Мрачный баюкал раненую руку.
– Пемалхим! Это в самом деле Пема, проткни меня Сетх* от глотки до задницы! Лежит здесь, как куча дерьма… Но это Пема из Гелиополя*, и я не успокоюсь, пока он не будет расчленен!
– Расчленить можно, чтобы дух его нас не тревожил, – согласился здоровяк. – Но голову сохраним.
– К чему?
– К тому, сын осла, что Урдмана очень разгневается, когда увидит труп Асуши. Мы отправили к нему гонцов, чтоб известить о победе, и велели сказать, что сын его ранен. А привезем убитого! Простит ли нас Урдмана? Вдруг молвит: вы, гиены трусливые, кровь мою не сберегли! И закопает нас в песок… Долгая смерть, клянусь Амоном! Так что голова нам пригодится. Больше тебе, чем мне, – добавил светловолосый после паузы. – Все-таки я убил Пемалхима.
– Подкравшись сзади!
Ухмыльнувшись, здоровяк бросил взгляд на раненую руку мрачного.

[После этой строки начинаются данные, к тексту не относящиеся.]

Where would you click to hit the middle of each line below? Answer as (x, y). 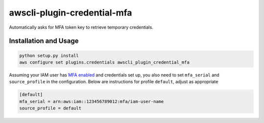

– Ты попробовал спереди. И был бы сейчас в царстве Осириса, если бы не мое копье!
Пема, Пемалхим из Гелиополя, мелькало в моей голове. Вроде знакомое имя, а не припомнить! И справку не навести – до Инфонета еще одиннадцать с лишним тысячелетий… Кажется, этот Пемалхим был предводителем отряда и великим воином… Враги, однако, одолели – то ли в засаду попал, то ли их было намного больше. Очередная усобица, подумал я. Из-за чего дерутся в этот раз? Что не поделили? Земли, крестьян или стадо ослов?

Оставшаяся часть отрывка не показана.